Let $A, B\subset \mathbb{R}$ be two sets such that $A$ is Lebesgue measurable and $B$ is not Lebesgue measurable. Let $m^*$ denote the Lebesgue outer measure on $\mathbb{R}$.
I know that $m^*(A\cup B)=m^*(A)+m^*(B)$ whenever $A\cap B=\emptyset$ (that is, the intersection of $A$ and $B$ is empty).
But if we have $A\cap B\neq\emptyset$, is it true that $m^*(A\cup B)=m^*(A)+m^*(B)-m^*(A\cap B)$?
I think that this is not true, but I could not find a counterexample. What would be a counterexample, if any? Thanks in advance.

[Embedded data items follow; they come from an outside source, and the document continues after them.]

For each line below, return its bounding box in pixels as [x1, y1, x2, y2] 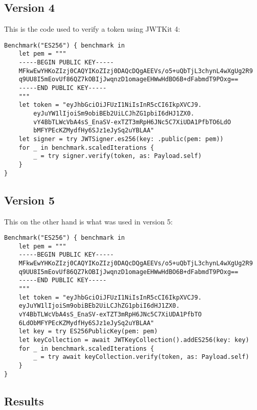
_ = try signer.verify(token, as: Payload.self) [33, 152, 202, 160]
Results [4, 393, 44, 408]
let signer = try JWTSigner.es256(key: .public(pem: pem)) [18, 135, 224, 143]
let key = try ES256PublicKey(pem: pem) [18, 328, 158, 335]
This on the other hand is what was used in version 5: [4, 216, 173, 226]
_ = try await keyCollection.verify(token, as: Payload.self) [33, 353, 249, 361]
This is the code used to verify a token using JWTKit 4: [4, 24, 180, 34]
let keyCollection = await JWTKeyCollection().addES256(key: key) [18, 336, 249, 344]
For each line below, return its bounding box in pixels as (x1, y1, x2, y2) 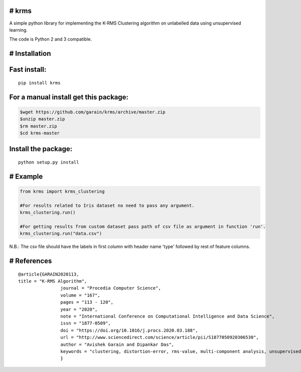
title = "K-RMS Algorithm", (18, 279, 87, 284)
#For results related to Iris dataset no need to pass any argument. (20, 202, 195, 208)
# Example (9, 172, 43, 181)
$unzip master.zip (20, 116, 65, 122)
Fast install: (9, 65, 47, 74)
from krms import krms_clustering (20, 188, 105, 194)
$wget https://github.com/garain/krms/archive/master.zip (20, 109, 166, 115)
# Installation (9, 49, 51, 58)
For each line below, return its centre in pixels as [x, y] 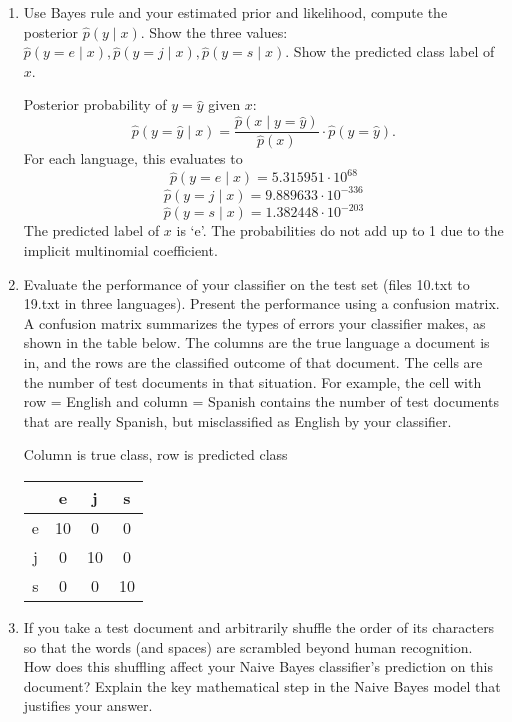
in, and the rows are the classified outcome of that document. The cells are [253, 361]
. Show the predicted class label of [390, 51]
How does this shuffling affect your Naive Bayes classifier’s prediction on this [258, 666]
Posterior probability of [95, 104]
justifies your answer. [88, 705]
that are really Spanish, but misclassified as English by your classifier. [237, 420]
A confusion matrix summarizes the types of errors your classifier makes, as [254, 322]
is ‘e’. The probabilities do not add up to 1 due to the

It is true. You need Caratheodory's criterion: Since $A$ is measurable it satisfies for any set $S\subset\mathbb{R}$ $$m^*(S)=m^*(S\setminus A)+m^*(S\cap A).$$ If you put $S=B$ and $S=A\cup B$ you obtain two equations: $$m^*(B)=m^*(B\setminus A)+m^*(B\cap A)$$ $$m^*(A\cup B)=m^*((A\cup B)\setminus A)+m^*((A\cup B)\cap A)=m^*(B\setminus A)+m^*(A).$$ If you add these two you obtain $$m^*(A\cup B) +m^*(B\setminus A)+m^*(B\cap A)=m^*(B)+m^*(B\setminus A)+m^*(A),$$ which is our conjecture.